▶ [Data entries]:
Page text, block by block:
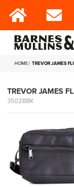
HOME TREVOR JAMES
TREVOR JAMES
3502BBK
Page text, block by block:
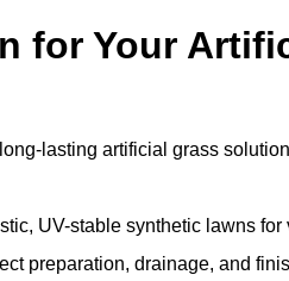
for Your
lasting artificial grass
UV-stable synthetic lawns
preparation, drainage, and
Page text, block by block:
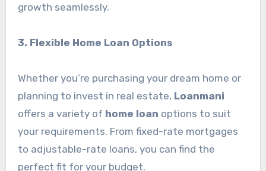
growth seamlessly.
3. Flexible Home Loan Options
Whether you’re purchasing your dream home or
planning to invest in real estate, Loanmani
offers a variety of home loan options to suit
your requirements. From fixed-rate mortgages
to adjustable-rate loans, you can find the
perfect fit for your budget.
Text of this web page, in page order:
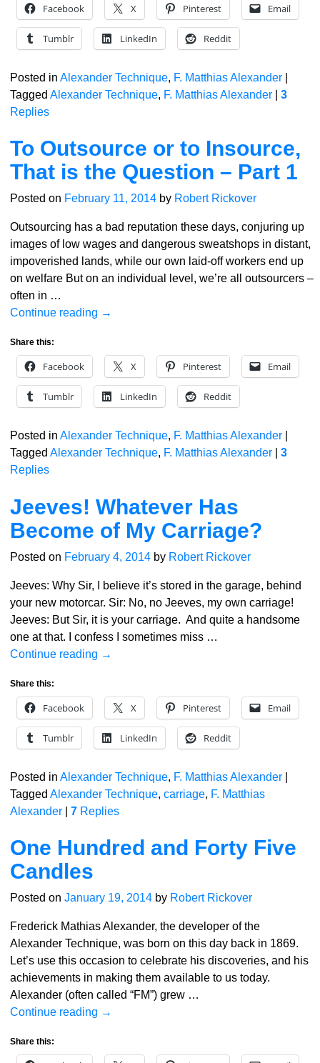
Facebook X Pinterest Email
Tumblr LinkedIn Reddit
Posted in Alexander Technique, F. Matthias Alexander|
Tagged Alexander Technique, F. Matthias Alexander| 3
Replies
To Outsource or to Insource,
That is the Question – Part 1
Posted on February 11, 2014 by Robert Rickover
Outsourcing has a bad reputation these days, conjuring up
images of low wages and dangerous sweatshops in distant,
impoverished lands, while our own laid-off workers end up
on welfare But on an individual level, we’re all outsourcers –
often in …
Continue reading →
Share this:
Facebook X Pinterest Email
Tumblr LinkedIn Reddit
Posted in Alexander Technique, F. Matthias Alexander|
Tagged Alexander Technique, F. Matthias Alexander| 3
Replies
Jeeves! Whatever Has
Become of My Carriage?
Posted on February 4, 2014 by Robert Rickover
Jeeves: Why Sir, I believe it’s stored in the garage, behind
your new motorcar. Sir: No, no Jeeves, my own carriage!
Jeeves: But Sir, it is your carriage. And quite a handsome
one at that. I confess I sometimes miss …
Continue reading →
Share this:
Facebook X Pinterest Email
Tumblr LinkedIn Reddit
Posted in Alexander Technique, F. Matthias Alexander|
Tagged Alexander Technique, carriage, F. Matthias
Alexander| 7Replies
One Hundred and Forty Five
Candles
Posted on January 19, 2014 by Robert Rickover
Frederick Mathias Alexander, the developer of the
Alexander Technique, was born on this day back in 1869.
Let’s use this occasion to celebrate his discoveries, and his
achievements in making them available to us today.
Alexander (often called “FM”) grew …
Continue reading →
Share this:
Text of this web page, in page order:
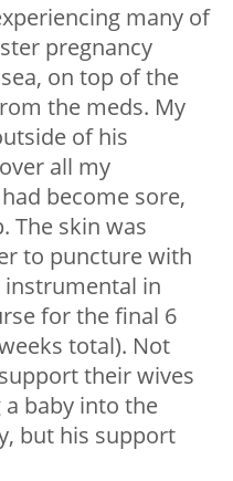
many of
pregnancy
on top of the
the meds. My
of his
all my
become sore,
The skin was
to puncture with
instrumental in
for the final 6
total). Not
their wives
baby into the
but his support
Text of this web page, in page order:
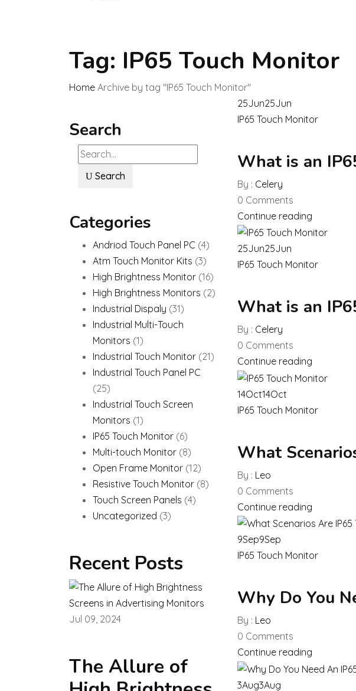
Tag: IP65 Touch Monitor
Home Archive by tag "IP65 Touch Monitor"
Search
Search
Categories
Andriod Touch Panel PC (4)
Atm Touch Monitor Kits (3)
High Brightness Monitor (16)
High Brightness Monitors (2)
Industrial Dispaly (31)
Industrial Multi-Touch
Monitors (1)
Industrial Touch Monitor (21)
Industrial Touch Panel PC
(25)
Industrial Touch Screen
Monitors (1)
IP65 Touch Monitor (6)
Multi-touch Monitor (8)
Open Frame Monitor (12)
Resistive Touch Monitor (8)
Touch Screen Panels (4)
Uncategorized (3)
Recent Posts
Jul 09, 2024
The Allure of
25Jun25Jun
IP65 Touch Monitor
What is an
By : Celery
0 Comments
Continue reading
25Jun25Jun
IP65 Touch Monitor
What is an
By : Celery
0 Comments
Continue reading
14Oct14Oct
IP65 Touch Monitor
What
By : Leo
0 Comments
Continue reading
9Sep9Sep
IP65 Touch Monitor
Why Do You
By : Leo
0 Comments
Continue reading
3Aug3Aug
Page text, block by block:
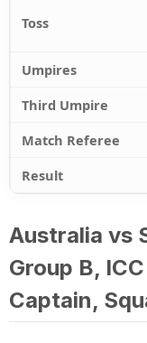
Toss
Umpires
Third Umpire
Match Referee
Result
Australia vs
Group B,
Captain,
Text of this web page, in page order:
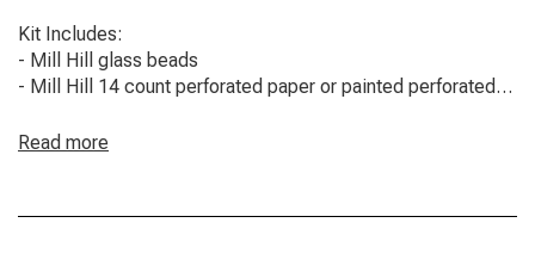
Kit Includes:
- Mill Hill glass beads
- Mill Hill 14 count perforated paper or painted perforated
- Floss / threads
Read more
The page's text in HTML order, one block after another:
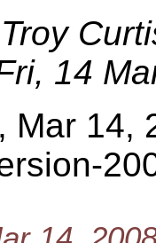
14
Mar 14,
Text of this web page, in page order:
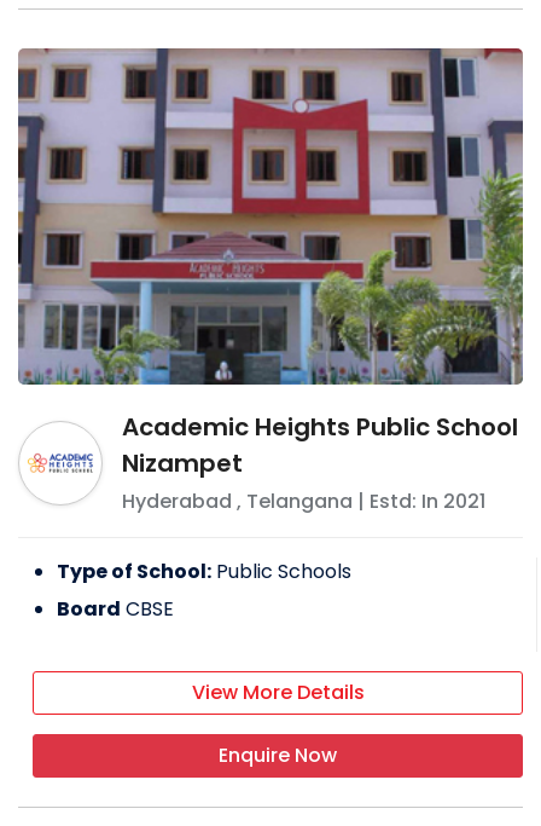
Academic Heights Public School
Nizampet
Hyderabad , Telangana | Estd: In 2021
Type of School: Public Schools
Board CBSE
View More Details
Enquire Now
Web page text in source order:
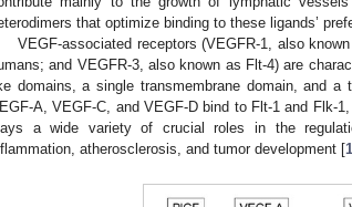
that optimize binding to these ligands’
VEGF-associated receptors (VEGFR-1, also
and VEGFR-3, also known as Flt-4) are
domains, a single transmembrane domain, and
A, VEGF-C, and VEGF-D bind to Flt-1 and Flk-
a wide variety of crucial roles in the
atherosclerosis, and tumor development [
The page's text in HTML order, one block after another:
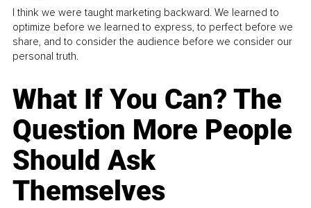
I think we were taught marketing backward. We learned to
optimize before we learned to express, to perfect before we
share, and to consider the audience before we consider our
personal truth.
What If You Can? The
Question More People
Should Ask
Themselves
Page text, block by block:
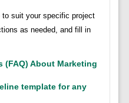
suit your specific project
as needed, and fill in
(FAQ) About Marketing
template for any
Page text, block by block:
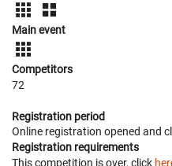
Main event
Competitors
72
Registration period
Online registration opened and
Registration requirements
This competition is over, click
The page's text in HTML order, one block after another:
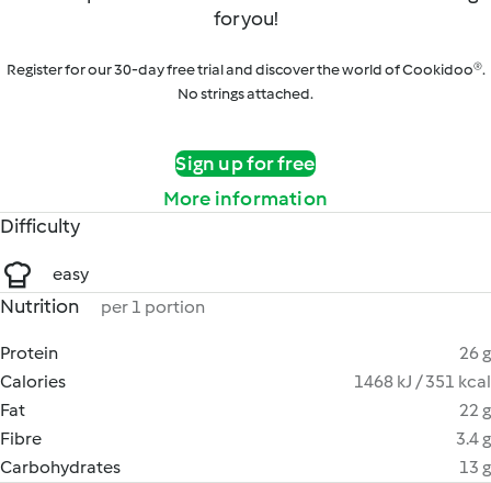
for you!
Register for our 30-day free trial and discover the world of Cookidoo®.
No strings attached.
Sign up for free
More information
Difficulty
easy
Nutrition per 1 portion
Protein
26 g
Calories
1468 kJ / 351 kcal
Fat
22 g
Fibre
3.4 g
Carbohydrates
13 g
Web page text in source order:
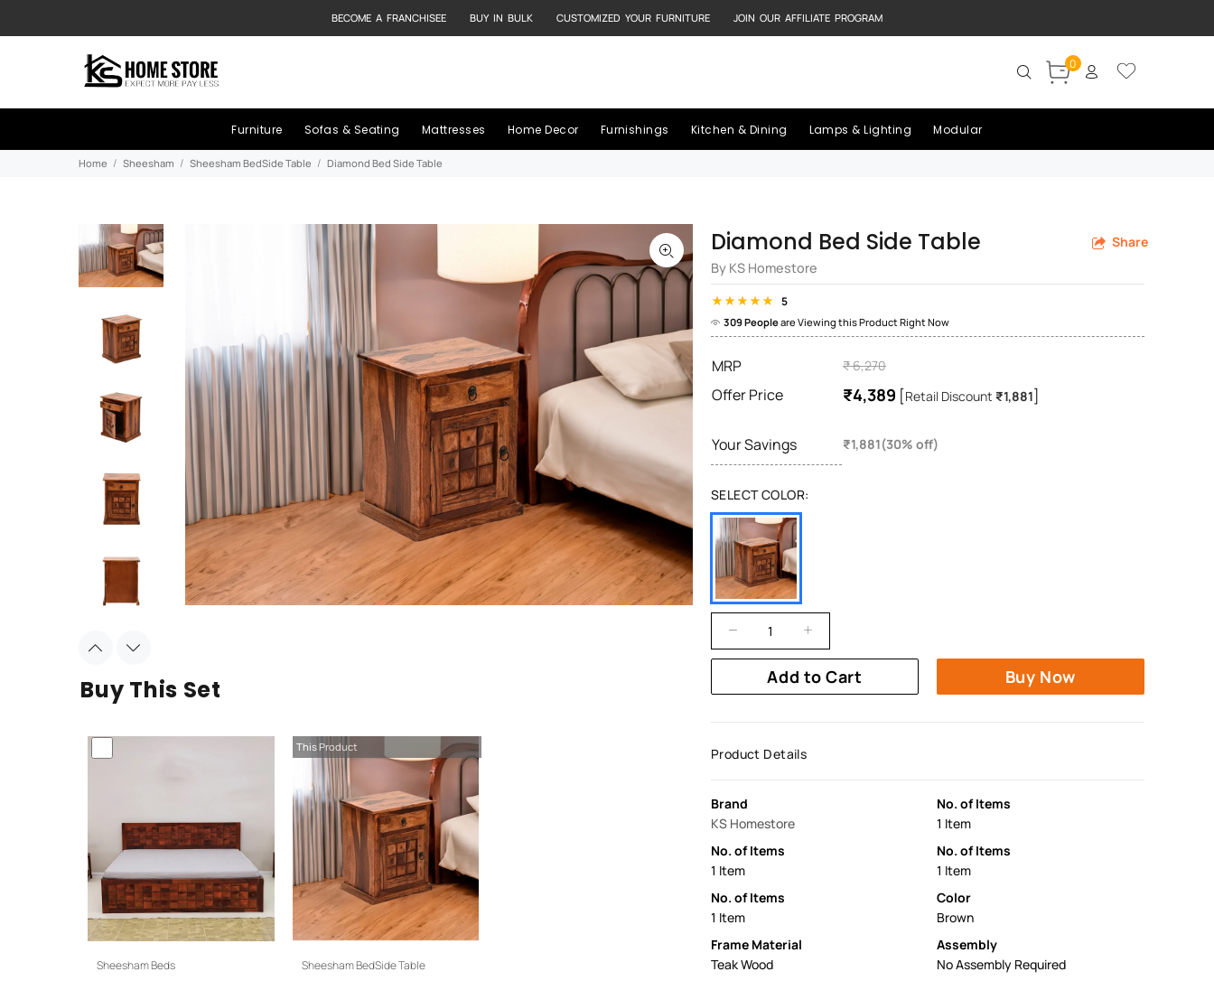
BECOME A FRANCHISEE BUY IN BULK CUSTOMIZED YOUR FURNITURE JOIN OUR AFFILIATE PROGRAM
0
Furniture Sofas & Seating Mattresses Home Decor Furnishings Kitchen & Dining Lamps & Lighting Modular
Home Sheesham Sheesham BedSide Table Diamond Bed Side Table
Buy This Set
Sheesham Beds
This Product
Sheesham BedSide Table
Diamond Bed Side Table
Share
By KS Homestore
5
309 Peopleare Viewing this Product Right Now
MRP ₹ 6,270
Offer Price ₹4,389 [Retail Discount ₹1,881]
Your Savings ₹1,881(30% off)
SELECT COLOR:
Add to Cart Buy Now
Product Details
Brand
KS Homestore
No. of Items
1 Item
No. of Items
1 Item
No. of Items
1 Item
No. of Items
1 Item
Color
Brown
Frame Material
Teak Wood
Assembly
No Assembly Required
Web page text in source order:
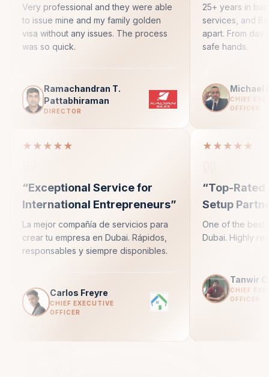
Very professional and they were able
to issue mine and my family golden
visa without any issues. The process
was so quick.
Ramachandran T.
Pattabhiraman
DIRECTOR
25+ years in
services, and
apart. From day
safe hands.
Michael
CHIEF
OFFICER
★★★★★
“Exceptional Service for
International Entrepreneurs”
La mejor compañía de servicios para
crear tu empresa en Dubai. Rápidos,
responsables y siempre disponibles.
Carlos Freyre
CHIEF EXECUTIVE
OFFICER
★★★★★
“Top-Rated
Setup
One of the best
Dubai. Highly
Tanwir
CHIEF
OFFICER
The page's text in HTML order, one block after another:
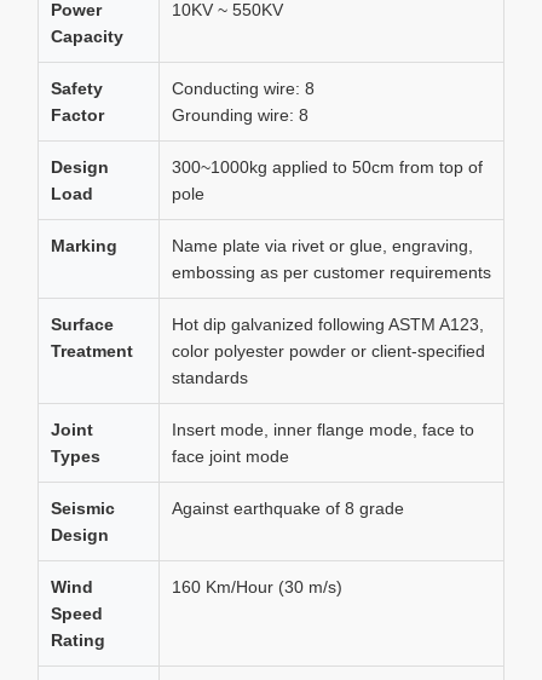
Power
Capacity
10KV ~ 550KV
Safety
Factor
Conducting wire: 8
Grounding wire: 8
Design
Load
300~1000kg applied to 50cm from top of
pole
Marking
Name plate via rivet or glue, engraving,
embossing as per customer requirements
Surface
Treatment
Hot dip galvanized following ASTM A123,
color polyester powder or client-specified
standards
Joint
Types
Insert mode, inner flange mode, face to
face joint mode
Seismic
Design
Against earthquake of 8 grade
Wind
Speed
Rating
160 Km/Hour (30 m/s)

▶ [EXERCISE DIRECTIONS]: In the copy, leave out the pictures and restate the records exactly.

▶ [WRITTEN SOLUTION]:
Page text, block by block:
HOME TREVOR JAMES
TREVOR JAMES
3502BBK
Page text, block by block:
for Your
lasting artificial grass
UV-stable synthetic lawns
preparation, drainage, and
Page text, block by block:
growth seamlessly.
3. Flexible Home Loan Options
Whether you’re purchasing your dream home or
planning to invest in real estate, Loanmani
offers a variety of home loan options to suit
your requirements. From fixed-rate mortgages
to adjustable-rate loans, you can find the
perfect fit for your budget.
Text of this web page, in page order:
Facebook X Pinterest Email
Tumblr LinkedIn Reddit
Posted in Alexander Technique, F. Matthias Alexander|
Tagged Alexander Technique, F. Matthias Alexander| 3
Replies
To Outsource or to Insource,
That is the Question – Part 1
Posted on February 11, 2014 by Robert Rickover
Outsourcing has a bad reputation these days, conjuring up
images of low wages and dangerous sweatshops in distant,
impoverished lands, while our own laid-off workers end up
on welfare But on an individual level, we’re all outsourcers –
often in …
Continue reading →
Share this:
Facebook X Pinterest Email
Tumblr LinkedIn Reddit
Posted in Alexander Technique, F. Matthias Alexander|
Tagged Alexander Technique, F. Matthias Alexander| 3
Replies
Jeeves! Whatever Has
Become of My Carriage?
Posted on February 4, 2014 by Robert Rickover
Jeeves: Why Sir, I believe it’s stored in the garage, behind
your new motorcar. Sir: No, no Jeeves, my own carriage!
Jeeves: But Sir, it is your carriage. And quite a handsome
one at that. I confess I sometimes miss …
Continue reading →
Share this:
Facebook X Pinterest Email
Tumblr LinkedIn Reddit
Posted in Alexander Technique, F. Matthias Alexander|
Tagged Alexander Technique, carriage, F. Matthias
Alexander| 7Replies
One Hundred and Forty Five
Candles
Posted on January 19, 2014 by Robert Rickover
Frederick Mathias Alexander, the developer of the
Alexander Technique, was born on this day back in 1869.
Let’s use this occasion to celebrate his discoveries, and his
achievements in making them available to us today.
Alexander (often called “FM”) grew …
Continue reading →
Share this:
Text of this web page, in page order:
many of
pregnancy
on top of the
the meds. My
of his
all my
become sore,
The skin was
to puncture with
instrumental in
for the final 6
total). Not
their wives
baby into the
but his support
Text of this web page, in page order:
Tag: IP65 Touch Monitor
Home Archive by tag "IP65 Touch Monitor"
Search
Search
Categories
Andriod Touch Panel PC (4)
Atm Touch Monitor Kits (3)
High Brightness Monitor (16)
High Brightness Monitors (2)
Industrial Dispaly (31)
Industrial Multi-Touch
Monitors (1)
Industrial Touch Monitor (21)
Industrial Touch Panel PC
(25)
Industrial Touch Screen
Monitors (1)
IP65 Touch Monitor (6)
Multi-touch Monitor (8)
Open Frame Monitor (12)
Resistive Touch Monitor (8)
Touch Screen Panels (4)
Uncategorized (3)
Recent Posts
Jul 09, 2024
The Allure of
25Jun25Jun
IP65 Touch Monitor
What is an
By : Celery
0 Comments
Continue reading
25Jun25Jun
IP65 Touch Monitor
What is an
By : Celery
0 Comments
Continue reading
14Oct14Oct
IP65 Touch Monitor
What
By : Leo
0 Comments
Continue reading
9Sep9Sep
IP65 Touch Monitor
Why Do You
By : Leo
0 Comments
Continue reading
3Aug3Aug
Page text, block by block:
Toss
Umpires
Third Umpire
Match Referee
Result
Australia vs
Group B,
Captain,
Text of this web page, in page order:
Kit Includes:
- Mill Hill glass beads
- Mill Hill 14 count perforated paper or painted perforated
- Floss / threads
Read more
The page's text in HTML order, one block after another:
14
Mar 14,
Text of this web page, in page order:
Academic Heights Public School
Nizampet
Hyderabad , Telangana | Estd: In 2021
Type of School: Public Schools
Board CBSE
View More Details
Enquire Now
Web page text in source order:
that optimize binding to these ligands’
VEGF-associated receptors (VEGFR-1, also
and VEGFR-3, also known as Flt-4) are
domains, a single transmembrane domain, and
A, VEGF-C, and VEGF-D bind to Flt-1 and Flk-
a wide variety of crucial roles in the
atherosclerosis, and tumor development [
The page's text in HTML order, one block after another:
I think we were taught marketing backward. We learned to
optimize before we learned to express, to perfect before we
share, and to consider the audience before we consider our
personal truth.
What If You Can? The
Question More People
Should Ask
Themselves
Page text, block by block:
suit your specific project
as needed, and fill in
(FAQ) About Marketing
template for any
Page text, block by block:
Main event
Competitors
72
Registration period
Online registration opened and
Registration requirements
This competition is over, click
The page's text in HTML order, one block after another:
for you!
Register for our 30-day free trial and discover the world of Cookidoo®.
No strings attached.
Sign up for free
More information
Difficulty
easy
Nutrition per 1 portion
Protein
26 g
Calories
1468 kJ / 351 kcal
Fat
22 g
Fibre
3.4 g
Carbohydrates
13 g
Web page text in source order:
BECOME A FRANCHISEE BUY IN BULK CUSTOMIZED YOUR FURNITURE JOIN OUR AFFILIATE PROGRAM
0
Furniture Sofas & Seating Mattresses Home Decor Furnishings Kitchen & Dining Lamps & Lighting Modular
Home Sheesham Sheesham BedSide Table Diamond Bed Side Table
Buy This Set
Sheesham Beds
This Product
Sheesham BedSide Table
Diamond Bed Side Table
Share
By KS Homestore
5
309 Peopleare Viewing this Product Right Now
MRP ₹ 6,270
Offer Price ₹4,389 [Retail Discount ₹1,881]
Your Savings ₹1,881(30% off)
SELECT COLOR:
Add to Cart Buy Now
Product Details
Brand
KS Homestore
No. of Items
1 Item
No. of Items
1 Item
No. of Items
1 Item
No. of Items
1 Item
Color
Brown
Frame Material
Teak Wood
Assembly
No Assembly Required
Web page text in source order:
Very professional and they were able
to issue mine and my family golden
visa without any issues. The process
was so quick.
Ramachandran T.
Pattabhiraman
DIRECTOR
25+ years in
services, and
apart. From day
safe hands.
Michael
CHIEF
OFFICER
★★★★★
“Exceptional Service for
International Entrepreneurs”
La mejor compañía de servicios para
crear tu empresa en Dubai. Rápidos,
responsables y siempre disponibles.
Carlos Freyre
CHIEF EXECUTIVE
OFFICER
★★★★★
“Top-Rated
Setup
One of the best
Dubai. Highly
Tanwir
CHIEF
OFFICER
The page's text in HTML order, one block after another:
Power
Capacity
10KV ~ 550KV
Safety
Factor
Conducting wire: 8
Grounding wire: 8
Design
Load
300~1000kg applied to 50cm from top of
pole
Marking
Name plate via rivet or glue, engraving,
embossing as per customer requirements
Surface
Treatment
Hot dip galvanized following ASTM A123,
color polyester powder or client-specified
standards
Joint
Types
Insert mode, inner flange mode, face to
face joint mode
Seismic
Design
Against earthquake of 8 grade
Wind
Speed
Rating
160 Km/Hour (30 m/s)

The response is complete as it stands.